The earliest known artistic portrayal of the deity appears upon this cup: It depicts the deity—according to the archaeologist Meghan Poplacean—with a long neck, a "calm" and "demure" expression, hair tied atop her head, and several curls of hair. This portrayal is slightly unusual; in later art, Bellona is almost exclusively depicted with armor, and she largely lacks the unkempt appearance found on this cup. The lines in her hair have been interpreted as representations of snakes, which could indicate early associations between Bellona and the Furies, with whom the goddess was frequently associated in later Imperial art. It is perhaps possible that this design was influenced by the Greek divinity Enyo, with whom Bellona was equated. Poplacean, however, argues that—on this cup—the design of Bellona is unremarkable, and her traits are typical of other 4th-century BCE artistic portrayals of Italian goddesses. According to Poplacean, since such lines appear on numerous other contemporary Italian artworks, it is more likely that they serve as a generic symbol for hair curls rather than any unique characteristic particular to Bellona.
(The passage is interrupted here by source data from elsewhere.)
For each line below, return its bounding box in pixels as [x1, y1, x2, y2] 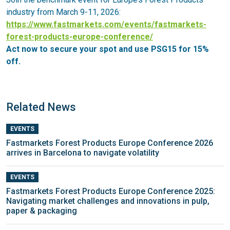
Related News [6, 100, 76, 113]
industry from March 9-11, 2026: [6, 7, 121, 17]
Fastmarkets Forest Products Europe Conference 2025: [6, 186, 215, 197]
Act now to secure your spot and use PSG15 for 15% [6, 44, 209, 54]
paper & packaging [6, 206, 77, 216]
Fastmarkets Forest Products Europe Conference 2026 [6, 138, 213, 148]
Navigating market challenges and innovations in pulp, [6, 196, 209, 206]
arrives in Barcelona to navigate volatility [6, 147, 159, 158]
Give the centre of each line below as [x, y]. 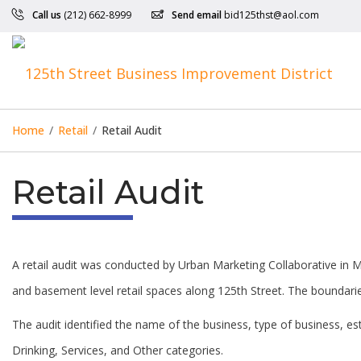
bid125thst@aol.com [272, 15]
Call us [47, 15]
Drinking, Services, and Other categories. [118, 350]
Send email [197, 15]
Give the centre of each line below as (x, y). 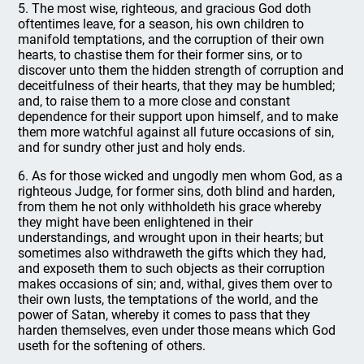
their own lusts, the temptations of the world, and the (168, 299)
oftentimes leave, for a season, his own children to (161, 24)
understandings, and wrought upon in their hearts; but (171, 238)
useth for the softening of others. (112, 346)
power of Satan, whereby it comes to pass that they (165, 315)
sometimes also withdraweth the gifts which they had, (172, 253)
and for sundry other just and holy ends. (132, 147)
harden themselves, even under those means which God (177, 330)

=== Association with war ===
Bellona is largely characterized as an embodiment of the carnage and brutality of war. She was identified with Nerio, the consort of the war god Mars, and later with the Greek war goddess Enyo. In the Punica of Silius Italicus, a 1st-century CE Roman author, Bellona is depicted as holding the reins of the chariot of Mars, an image possibly influenced by the role of Enyo as the charioteer of Ares. The 1st-century BCE poet Virgil, in his Aeneid, mentions Bellona as part of an ekphrasis describing the shield of Aeneas: She is—within this passage—mentioned alongside the goddess Discordia. This section of the Aeneid may parallel another verse from Iliad, in which the shield of Achilles is also—in an ekphrasis—associated with chaotic goddesses such as Ker and Eris. However, according to the classicist John Serrati, it is possible that Bellona was not viewed as a wholly negative entity, as—in the prologue to his play Amphitryon—the 3rd-century BCE playwright Plautus lists Bellona alongside Neptune, Virtus, Victoria, and Mars, all of whom were deities with positive connotations. Moreover, Serrati suggests that the Romans did not necessarily view war—and therefore Bellona—as exclusively odious: The word bellum ("war") itself is possibly related to the description of warfare as "bella acta" ("valorous deeds").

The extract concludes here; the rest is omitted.